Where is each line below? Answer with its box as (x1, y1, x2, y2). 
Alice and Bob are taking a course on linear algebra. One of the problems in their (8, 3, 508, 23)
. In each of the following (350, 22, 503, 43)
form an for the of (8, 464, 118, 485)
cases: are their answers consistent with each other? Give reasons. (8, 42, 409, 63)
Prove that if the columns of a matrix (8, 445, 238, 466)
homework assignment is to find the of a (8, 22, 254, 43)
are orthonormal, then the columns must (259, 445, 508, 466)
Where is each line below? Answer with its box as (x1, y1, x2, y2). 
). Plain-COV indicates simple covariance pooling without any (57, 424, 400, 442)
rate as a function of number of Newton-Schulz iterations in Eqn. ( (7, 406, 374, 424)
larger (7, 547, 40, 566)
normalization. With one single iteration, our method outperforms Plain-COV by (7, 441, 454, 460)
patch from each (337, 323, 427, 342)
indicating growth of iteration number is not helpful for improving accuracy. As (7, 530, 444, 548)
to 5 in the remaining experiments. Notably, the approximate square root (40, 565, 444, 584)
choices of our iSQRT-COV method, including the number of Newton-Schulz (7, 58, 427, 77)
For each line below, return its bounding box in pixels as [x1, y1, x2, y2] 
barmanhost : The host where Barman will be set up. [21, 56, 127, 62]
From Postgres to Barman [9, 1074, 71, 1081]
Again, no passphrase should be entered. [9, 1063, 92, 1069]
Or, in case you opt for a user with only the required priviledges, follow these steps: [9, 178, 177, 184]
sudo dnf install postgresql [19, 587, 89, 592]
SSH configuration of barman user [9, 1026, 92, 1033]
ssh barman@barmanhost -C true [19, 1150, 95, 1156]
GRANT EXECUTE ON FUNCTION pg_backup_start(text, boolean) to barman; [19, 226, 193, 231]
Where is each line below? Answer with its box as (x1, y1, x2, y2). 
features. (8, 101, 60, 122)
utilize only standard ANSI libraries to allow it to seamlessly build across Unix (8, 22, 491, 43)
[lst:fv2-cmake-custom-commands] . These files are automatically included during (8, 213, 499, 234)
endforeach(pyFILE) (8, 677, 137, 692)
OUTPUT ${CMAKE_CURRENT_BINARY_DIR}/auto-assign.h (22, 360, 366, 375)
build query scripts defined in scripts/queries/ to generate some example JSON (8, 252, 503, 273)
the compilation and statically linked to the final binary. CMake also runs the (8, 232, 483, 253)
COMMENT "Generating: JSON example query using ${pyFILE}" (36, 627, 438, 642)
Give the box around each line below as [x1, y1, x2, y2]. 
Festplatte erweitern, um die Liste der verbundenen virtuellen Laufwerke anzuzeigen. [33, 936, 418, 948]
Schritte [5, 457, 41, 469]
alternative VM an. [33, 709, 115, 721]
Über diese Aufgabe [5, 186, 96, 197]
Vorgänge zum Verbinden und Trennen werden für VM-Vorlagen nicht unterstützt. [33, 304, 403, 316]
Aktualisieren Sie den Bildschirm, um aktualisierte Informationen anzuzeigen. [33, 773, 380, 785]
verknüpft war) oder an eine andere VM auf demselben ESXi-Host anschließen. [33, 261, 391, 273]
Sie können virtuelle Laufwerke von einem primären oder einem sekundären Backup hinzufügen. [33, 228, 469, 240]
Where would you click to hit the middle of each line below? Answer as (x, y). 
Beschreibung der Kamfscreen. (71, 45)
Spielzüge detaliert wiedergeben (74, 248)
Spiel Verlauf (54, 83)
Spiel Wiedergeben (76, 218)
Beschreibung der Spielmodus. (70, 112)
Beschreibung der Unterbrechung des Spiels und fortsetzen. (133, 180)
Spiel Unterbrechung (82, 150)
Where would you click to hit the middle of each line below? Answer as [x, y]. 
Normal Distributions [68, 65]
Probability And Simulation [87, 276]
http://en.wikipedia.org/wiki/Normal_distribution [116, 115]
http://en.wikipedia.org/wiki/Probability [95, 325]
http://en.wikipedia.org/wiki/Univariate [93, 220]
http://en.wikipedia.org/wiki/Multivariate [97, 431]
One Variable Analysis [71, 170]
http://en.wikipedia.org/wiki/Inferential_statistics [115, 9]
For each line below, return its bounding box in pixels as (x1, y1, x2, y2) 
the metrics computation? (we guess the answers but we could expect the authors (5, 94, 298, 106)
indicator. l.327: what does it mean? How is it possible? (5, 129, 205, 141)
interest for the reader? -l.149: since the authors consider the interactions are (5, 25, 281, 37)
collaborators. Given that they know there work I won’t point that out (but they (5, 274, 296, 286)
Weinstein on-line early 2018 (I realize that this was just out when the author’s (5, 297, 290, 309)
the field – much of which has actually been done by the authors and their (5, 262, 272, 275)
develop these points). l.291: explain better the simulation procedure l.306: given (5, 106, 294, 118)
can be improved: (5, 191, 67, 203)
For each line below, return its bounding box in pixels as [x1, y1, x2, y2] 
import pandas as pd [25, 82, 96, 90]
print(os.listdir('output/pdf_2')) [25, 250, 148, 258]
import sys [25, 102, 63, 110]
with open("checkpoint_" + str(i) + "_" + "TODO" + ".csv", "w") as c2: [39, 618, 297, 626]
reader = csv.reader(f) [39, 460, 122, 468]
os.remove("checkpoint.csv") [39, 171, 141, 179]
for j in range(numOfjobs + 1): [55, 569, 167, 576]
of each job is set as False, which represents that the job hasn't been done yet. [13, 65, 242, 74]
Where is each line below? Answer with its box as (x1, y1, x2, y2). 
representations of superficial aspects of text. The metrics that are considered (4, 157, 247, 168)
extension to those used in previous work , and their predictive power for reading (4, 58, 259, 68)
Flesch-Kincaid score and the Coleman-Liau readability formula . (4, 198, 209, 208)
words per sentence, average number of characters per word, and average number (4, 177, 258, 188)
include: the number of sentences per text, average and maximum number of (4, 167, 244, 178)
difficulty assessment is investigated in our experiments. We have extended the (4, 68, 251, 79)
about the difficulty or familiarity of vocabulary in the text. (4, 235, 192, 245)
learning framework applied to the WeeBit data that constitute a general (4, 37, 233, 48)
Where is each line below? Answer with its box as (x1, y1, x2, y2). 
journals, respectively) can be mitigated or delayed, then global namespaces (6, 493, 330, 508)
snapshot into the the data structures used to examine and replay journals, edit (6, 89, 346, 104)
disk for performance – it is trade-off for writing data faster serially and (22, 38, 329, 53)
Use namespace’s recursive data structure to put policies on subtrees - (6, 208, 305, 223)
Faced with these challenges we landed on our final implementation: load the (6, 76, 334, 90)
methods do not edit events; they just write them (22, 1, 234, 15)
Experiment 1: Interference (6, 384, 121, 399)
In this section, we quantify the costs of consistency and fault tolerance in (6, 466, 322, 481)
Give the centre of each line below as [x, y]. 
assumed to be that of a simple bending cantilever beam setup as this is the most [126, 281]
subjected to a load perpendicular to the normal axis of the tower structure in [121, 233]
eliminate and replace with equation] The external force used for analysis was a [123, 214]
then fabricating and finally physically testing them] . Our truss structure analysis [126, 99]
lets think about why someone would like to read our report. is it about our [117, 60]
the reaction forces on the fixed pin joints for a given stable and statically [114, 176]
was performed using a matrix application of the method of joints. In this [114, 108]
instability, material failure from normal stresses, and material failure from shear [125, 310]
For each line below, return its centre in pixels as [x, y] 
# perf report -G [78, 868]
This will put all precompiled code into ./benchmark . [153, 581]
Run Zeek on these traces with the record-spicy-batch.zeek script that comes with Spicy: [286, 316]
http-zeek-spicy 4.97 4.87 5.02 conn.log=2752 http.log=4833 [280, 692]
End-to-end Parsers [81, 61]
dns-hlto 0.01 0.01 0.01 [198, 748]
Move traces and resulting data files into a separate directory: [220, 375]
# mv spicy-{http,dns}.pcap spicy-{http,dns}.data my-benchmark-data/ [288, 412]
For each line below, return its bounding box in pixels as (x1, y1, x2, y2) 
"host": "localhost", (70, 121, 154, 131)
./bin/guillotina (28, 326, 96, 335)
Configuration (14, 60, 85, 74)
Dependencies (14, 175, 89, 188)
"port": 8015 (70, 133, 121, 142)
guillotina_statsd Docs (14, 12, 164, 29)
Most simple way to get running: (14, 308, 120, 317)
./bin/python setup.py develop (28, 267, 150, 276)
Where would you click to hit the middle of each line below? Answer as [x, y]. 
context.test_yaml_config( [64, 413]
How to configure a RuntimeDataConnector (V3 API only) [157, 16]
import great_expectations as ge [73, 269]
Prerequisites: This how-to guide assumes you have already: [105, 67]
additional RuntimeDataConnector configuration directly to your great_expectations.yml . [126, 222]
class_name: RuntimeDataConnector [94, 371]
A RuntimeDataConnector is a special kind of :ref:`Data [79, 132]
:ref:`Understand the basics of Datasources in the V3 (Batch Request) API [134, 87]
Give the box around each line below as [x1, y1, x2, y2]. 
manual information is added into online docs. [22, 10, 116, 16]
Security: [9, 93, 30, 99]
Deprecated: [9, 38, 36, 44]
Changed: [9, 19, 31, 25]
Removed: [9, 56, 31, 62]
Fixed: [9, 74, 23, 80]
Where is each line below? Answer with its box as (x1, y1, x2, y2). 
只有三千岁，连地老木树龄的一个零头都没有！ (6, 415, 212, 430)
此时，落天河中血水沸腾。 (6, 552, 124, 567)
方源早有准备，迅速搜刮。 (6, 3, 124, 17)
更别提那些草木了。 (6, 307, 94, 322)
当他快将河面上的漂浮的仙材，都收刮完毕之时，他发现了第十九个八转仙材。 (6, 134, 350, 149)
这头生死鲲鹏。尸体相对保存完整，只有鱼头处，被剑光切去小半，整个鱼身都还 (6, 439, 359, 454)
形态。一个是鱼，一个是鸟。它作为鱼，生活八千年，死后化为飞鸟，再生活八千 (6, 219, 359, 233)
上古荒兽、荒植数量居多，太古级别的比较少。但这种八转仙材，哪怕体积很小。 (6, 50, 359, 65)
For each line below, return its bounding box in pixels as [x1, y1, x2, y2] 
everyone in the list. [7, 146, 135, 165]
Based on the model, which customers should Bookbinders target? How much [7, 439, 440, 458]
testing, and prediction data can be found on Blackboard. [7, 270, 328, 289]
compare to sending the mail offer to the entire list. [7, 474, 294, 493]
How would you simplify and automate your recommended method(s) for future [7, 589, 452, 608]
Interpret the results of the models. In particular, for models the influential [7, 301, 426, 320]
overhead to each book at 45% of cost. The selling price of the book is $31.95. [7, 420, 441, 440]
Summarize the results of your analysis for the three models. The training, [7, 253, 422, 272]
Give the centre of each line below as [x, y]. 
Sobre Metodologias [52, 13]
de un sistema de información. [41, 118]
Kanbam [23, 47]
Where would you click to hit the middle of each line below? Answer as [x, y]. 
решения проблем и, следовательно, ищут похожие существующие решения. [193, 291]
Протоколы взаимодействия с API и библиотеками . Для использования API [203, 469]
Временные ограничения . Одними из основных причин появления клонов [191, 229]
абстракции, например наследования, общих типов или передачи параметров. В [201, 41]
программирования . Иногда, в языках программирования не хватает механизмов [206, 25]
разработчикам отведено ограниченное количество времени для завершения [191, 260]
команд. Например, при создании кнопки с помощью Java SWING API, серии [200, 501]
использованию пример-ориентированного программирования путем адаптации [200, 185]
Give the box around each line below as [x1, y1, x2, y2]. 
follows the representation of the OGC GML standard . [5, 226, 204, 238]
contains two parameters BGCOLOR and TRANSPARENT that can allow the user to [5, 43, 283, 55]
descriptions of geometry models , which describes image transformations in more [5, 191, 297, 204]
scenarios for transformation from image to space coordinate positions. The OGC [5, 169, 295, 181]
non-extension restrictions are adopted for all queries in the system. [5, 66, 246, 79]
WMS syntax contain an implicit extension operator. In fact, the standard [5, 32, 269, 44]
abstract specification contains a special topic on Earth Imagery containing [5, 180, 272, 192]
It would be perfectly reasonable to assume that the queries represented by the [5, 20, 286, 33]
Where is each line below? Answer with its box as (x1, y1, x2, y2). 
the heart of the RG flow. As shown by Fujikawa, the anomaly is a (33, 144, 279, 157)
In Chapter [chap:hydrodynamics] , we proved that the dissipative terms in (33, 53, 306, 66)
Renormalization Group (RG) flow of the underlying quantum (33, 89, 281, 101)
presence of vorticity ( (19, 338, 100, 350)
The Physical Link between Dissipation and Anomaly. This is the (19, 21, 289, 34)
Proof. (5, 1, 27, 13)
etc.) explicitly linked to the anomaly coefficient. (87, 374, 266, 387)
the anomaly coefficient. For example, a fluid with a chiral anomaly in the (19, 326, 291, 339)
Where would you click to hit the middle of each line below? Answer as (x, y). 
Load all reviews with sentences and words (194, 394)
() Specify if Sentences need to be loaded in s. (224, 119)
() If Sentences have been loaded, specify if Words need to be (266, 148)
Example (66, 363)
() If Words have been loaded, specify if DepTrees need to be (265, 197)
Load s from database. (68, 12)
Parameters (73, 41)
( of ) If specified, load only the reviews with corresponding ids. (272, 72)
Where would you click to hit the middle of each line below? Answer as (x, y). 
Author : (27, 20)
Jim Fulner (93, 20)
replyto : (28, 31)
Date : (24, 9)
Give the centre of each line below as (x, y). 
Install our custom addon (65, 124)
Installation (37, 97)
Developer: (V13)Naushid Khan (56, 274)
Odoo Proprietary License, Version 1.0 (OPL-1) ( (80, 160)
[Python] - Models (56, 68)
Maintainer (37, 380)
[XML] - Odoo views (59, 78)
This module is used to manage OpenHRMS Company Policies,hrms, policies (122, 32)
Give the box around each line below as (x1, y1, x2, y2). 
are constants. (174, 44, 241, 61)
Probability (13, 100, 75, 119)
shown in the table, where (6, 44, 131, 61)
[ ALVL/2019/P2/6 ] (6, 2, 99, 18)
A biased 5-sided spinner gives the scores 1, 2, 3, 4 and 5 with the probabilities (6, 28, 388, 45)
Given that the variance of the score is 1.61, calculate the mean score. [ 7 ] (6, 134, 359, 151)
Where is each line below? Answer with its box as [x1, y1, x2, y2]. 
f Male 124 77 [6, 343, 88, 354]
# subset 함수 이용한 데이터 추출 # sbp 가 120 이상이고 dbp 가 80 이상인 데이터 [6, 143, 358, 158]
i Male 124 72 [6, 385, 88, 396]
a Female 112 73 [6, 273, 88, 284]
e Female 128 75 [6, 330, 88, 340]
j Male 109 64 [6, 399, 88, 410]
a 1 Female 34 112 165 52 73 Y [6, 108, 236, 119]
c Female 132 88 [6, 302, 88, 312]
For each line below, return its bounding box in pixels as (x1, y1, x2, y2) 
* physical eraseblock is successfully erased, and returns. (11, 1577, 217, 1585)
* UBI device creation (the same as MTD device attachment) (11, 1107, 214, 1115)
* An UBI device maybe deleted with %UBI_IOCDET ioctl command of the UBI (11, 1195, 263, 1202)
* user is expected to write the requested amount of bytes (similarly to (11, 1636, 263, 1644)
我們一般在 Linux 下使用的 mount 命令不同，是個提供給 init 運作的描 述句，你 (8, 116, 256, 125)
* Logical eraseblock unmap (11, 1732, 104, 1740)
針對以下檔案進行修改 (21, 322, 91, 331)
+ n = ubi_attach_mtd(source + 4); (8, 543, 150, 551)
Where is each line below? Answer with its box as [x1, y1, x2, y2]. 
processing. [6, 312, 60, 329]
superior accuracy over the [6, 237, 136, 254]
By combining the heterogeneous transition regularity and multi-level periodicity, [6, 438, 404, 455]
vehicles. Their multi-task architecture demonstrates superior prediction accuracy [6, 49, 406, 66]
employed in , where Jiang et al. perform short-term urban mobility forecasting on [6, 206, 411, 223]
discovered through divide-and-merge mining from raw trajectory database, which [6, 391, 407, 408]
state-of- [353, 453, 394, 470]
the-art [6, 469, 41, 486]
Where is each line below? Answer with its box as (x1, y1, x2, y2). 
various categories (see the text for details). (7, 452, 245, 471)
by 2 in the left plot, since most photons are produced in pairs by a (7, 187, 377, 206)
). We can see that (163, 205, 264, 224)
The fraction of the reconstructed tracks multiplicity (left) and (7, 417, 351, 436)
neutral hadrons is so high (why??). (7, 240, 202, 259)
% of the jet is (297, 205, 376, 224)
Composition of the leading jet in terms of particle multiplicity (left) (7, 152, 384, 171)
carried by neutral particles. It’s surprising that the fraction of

Requirement: Show me every line in the data above that includes "files".

Answer to this exercise:
[lst:fv2-cmake-custom-commands] . These files are automatically included during (8, 213, 499, 234)
Move traces and resulting data files into a separate directory: [220, 375]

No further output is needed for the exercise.